Il telecomando della discordia

La battaglia del telecomando ha lasciato un campo di scontenti. Ormai è una prassi: presa una decisione subito dopo viene contestata, criticata. Figuriamoci se si tratta di programmi televisivi. L’Authority per le garanzie nelle comunicazioni, dopo mesi d’incertezze, di minacce giudiziarie, di consultazioni, ha predisposto il nuovo ordine automatico in base al quale vengono fissate le posizioni dei vari canali digitali (Lcu) sul telecomando. Un ordine per facilitare, nelle intenzioni, la ricerca che spetta sempre al teleutente che può accendere, cambiare, spegnere la tv. Ebbene essere piazzati nelle prime 10 posizioni del telecomando rende certamente più semplice sintonizzarsi, vedere con immediatezza il programma, cambiare canale. È stato privilegiato il criterio del numero unico da schiacciare invece della possibilità di pigiare tre numeri.

Una questione di non poco conto, anche ai fine dell’ascolto. Il ricorso all’Agcom si era reso necessario a causa della giungla delle emittenti esistenti in Italia, un numero che non ha paragoni in Europa. Dalla fine del monopolio radiotelevisivo fissato dalla Corte Costituzionale alla nascita dei “etere selvaggio” è stato un crescendo di piccole e medie entità televisive. Con l’arrivo del digitale terrestre le porte dell’etere si sono maggiormente spalancate. Era necessario mettere ordine almeno nella conoscenza dello scenario dei canali. Fatto tutto bene? Le discordanze di vedute iniziano da qui.
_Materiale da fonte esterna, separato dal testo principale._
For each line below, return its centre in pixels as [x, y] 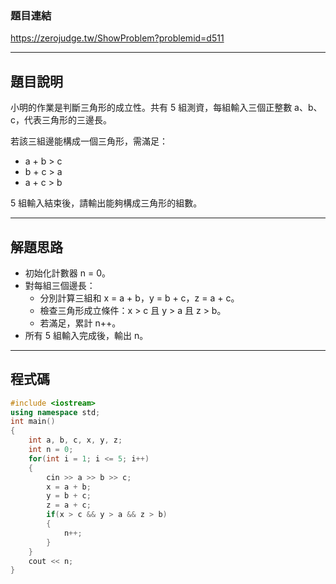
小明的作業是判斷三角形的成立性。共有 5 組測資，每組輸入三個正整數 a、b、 [166, 108]
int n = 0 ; [51, 450]
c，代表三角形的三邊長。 [61, 120]
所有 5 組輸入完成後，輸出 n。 [86, 335]
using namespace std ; [55, 412]
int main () [33, 422]
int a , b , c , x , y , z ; [75, 440]
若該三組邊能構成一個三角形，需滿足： [89, 141]
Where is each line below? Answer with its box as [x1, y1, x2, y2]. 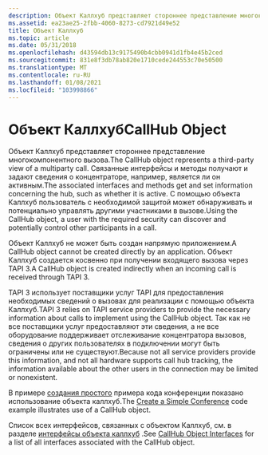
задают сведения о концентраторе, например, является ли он [8, 172, 221, 182]
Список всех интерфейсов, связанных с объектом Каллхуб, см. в [8, 421, 232, 430]
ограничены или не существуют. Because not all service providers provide [8, 347, 256, 357]
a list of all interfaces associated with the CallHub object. [8, 437, 195, 447]
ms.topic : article [8, 34, 69, 42]
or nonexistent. [8, 373, 58, 382]
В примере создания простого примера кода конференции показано [8, 388, 244, 398]
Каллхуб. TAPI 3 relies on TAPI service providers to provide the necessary [8, 305, 250, 315]
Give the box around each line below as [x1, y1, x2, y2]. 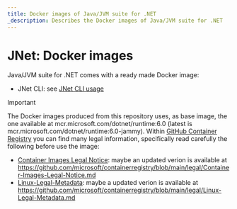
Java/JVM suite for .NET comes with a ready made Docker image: [7, 71, 200, 79]
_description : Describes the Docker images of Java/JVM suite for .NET [7, 17, 223, 24]
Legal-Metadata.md [17, 193, 76, 202]
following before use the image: [7, 142, 100, 151]
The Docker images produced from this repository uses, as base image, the [7, 112, 228, 120]
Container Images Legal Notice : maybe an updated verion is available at [17, 156, 228, 164]
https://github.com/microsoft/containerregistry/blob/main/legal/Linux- [17, 186, 222, 195]
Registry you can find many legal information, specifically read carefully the [7, 135, 228, 143]
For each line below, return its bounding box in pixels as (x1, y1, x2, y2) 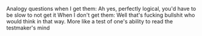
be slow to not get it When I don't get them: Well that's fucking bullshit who (6, 11, 195, 19)
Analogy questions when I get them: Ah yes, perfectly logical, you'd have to (6, 5, 197, 12)
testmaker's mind (6, 24, 50, 31)
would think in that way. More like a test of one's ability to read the (6, 18, 173, 25)
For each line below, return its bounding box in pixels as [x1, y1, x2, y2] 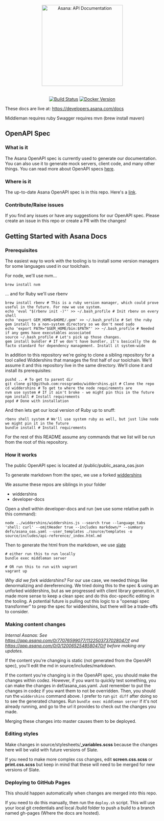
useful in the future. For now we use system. [5, 305, 102, 310]
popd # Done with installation [5, 398, 69, 403]
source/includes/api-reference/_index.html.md [5, 534, 102, 538]
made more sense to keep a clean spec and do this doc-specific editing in [5, 593, 155, 599]
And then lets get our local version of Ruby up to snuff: [5, 407, 116, 413]
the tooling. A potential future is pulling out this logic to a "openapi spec [5, 598, 150, 604]
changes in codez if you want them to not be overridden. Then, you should [5, 688, 156, 694]
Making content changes [5, 621, 66, 628]
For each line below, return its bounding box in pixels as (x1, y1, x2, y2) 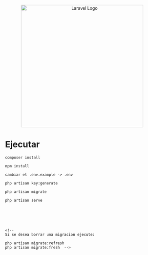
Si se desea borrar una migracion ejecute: (5, 232, 95, 237)
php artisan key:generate (5, 181, 58, 185)
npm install (5, 163, 29, 168)
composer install (5, 155, 41, 160)
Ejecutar (5, 139, 40, 150)
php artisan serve (5, 198, 42, 203)
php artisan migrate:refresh (5, 240, 64, 246)
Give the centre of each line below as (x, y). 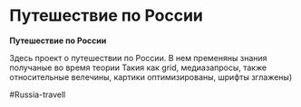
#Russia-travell (38, 94)
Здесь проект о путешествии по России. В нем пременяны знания (138, 58)
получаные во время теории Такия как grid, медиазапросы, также (138, 67)
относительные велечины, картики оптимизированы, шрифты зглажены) (151, 76)
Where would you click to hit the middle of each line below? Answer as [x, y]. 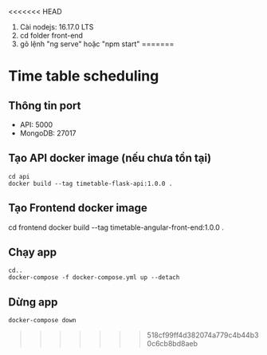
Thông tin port [45, 106]
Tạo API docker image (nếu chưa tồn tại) [110, 158]
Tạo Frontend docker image [78, 208]
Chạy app [33, 252]
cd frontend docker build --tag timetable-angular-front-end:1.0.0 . [116, 227]
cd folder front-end [51, 35]
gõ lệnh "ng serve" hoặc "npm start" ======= [97, 44]
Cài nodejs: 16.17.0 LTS [57, 27]
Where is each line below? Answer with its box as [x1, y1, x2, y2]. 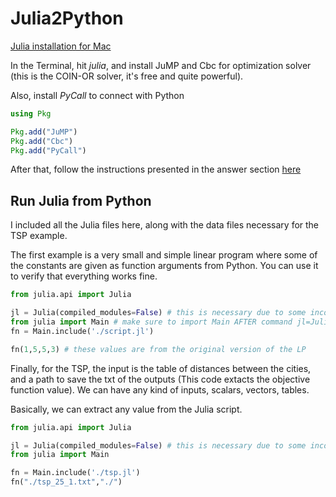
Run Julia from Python [10, 192, 152, 209]
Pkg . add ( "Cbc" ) [10, 136, 74, 146]
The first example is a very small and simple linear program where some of [10, 249, 318, 261]
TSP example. [10, 230, 68, 242]
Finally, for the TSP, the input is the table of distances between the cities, [10, 362, 312, 374]
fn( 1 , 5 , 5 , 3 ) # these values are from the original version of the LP [10, 344, 307, 354]
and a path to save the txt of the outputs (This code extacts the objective [10, 373, 311, 385]
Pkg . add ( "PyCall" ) [10, 145, 87, 156]
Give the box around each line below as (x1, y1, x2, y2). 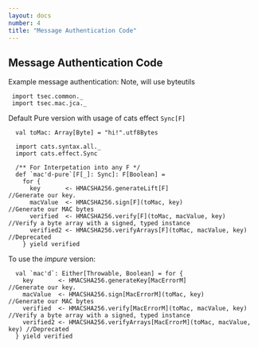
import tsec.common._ (11, 92, 84, 100)
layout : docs (8, 11, 52, 20)
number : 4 (8, 19, 41, 27)
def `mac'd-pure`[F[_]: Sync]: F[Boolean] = (15, 170, 166, 179)
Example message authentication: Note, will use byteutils (8, 77, 195, 87)
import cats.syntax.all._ (15, 143, 102, 151)
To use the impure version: (8, 254, 96, 264)
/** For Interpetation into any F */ (15, 164, 141, 172)

L’Authority ha effettuato un’indagine di mercato sulle preferenze degli utenti. La gara è stata vinta dall’Istituto Piepoli che ha consegnato i risultati di un campione di 23.600 utenti tv. Le critiche si appuntano anche sulla rappresentatività di questo campione. Partendo da questi risultati lo spazio utilizzabile del telecomando è stato diviso in “10 archi” da 1 a mille. Nei primi dieci ha piazzato i tre canali Rai, poi i tre canali Mediaset (Rete 4, Canale 5, Italia uno), poi La 7 (Cairo), all’ottavo posto Mtv(conglomerato dei media Viacon-Telecom) e al nono Deejay tv (Espresso).

L’ultimo arco che va da 901 a 999 è stato riservato esclusivamente all’emittenza locale che in totale si è visto attribuire 323 numerazioni invece delle 219 del piano precedente. L’obiettivo doveva essere quello di incrementare la concorrenza e il pluralismo nel sistema televisivo che tra l’altro raccoglie circa il 60 per cento del totale della spesa pubblicitaria in Italia. In realtà il piano ha sanzionato il rafforzamento delle posizioni dominanti esistenti nel sistema analogico. Le associazioni delle emittenze locali hanno quindi lamentato di aver perduto visibilità a causa di una peggiore collocazione. Molti i dubbi sollevati. Quali sono stati i paletti per misurare la dimensione aziendale e la qualità della programmazione (indici d’ascolto, numero del personale a contratto, copertura del segnale)? I dati e le classifiche Auditel fino a che punto sono rispondenti all’ascolto reale? Il primo regolamento dell’Agcom era stato bocciato dal Tar del Lazio e dal Consiglio di Stato su ricorso di numerose aziende e da Sky che chiedeva di adottare una numerazione a 3 cifre per tutti in modo da non penalizzare i canali da 101 a 999. Annullata la primitiva numerazione sulla base delle graduatorie dei Corecom (i comitati regionali di matrice politica) la nuova struttura per archi quanto reggerà? Secondo l’imprenditore Cosantino Federico di Rete Capri( penalizzata) si tratta di un’operazione politica per garantire Rai, Mediaset, Telecom ed Espresso di De Benedetti. Dietro l’angolo, e cioè a partire dal 2015, è in arrivo, comunque, una nuova tecnologia alla quale tutti dovranno adeguarsi in Europa a causa dell’espansione di smartphone e tablet.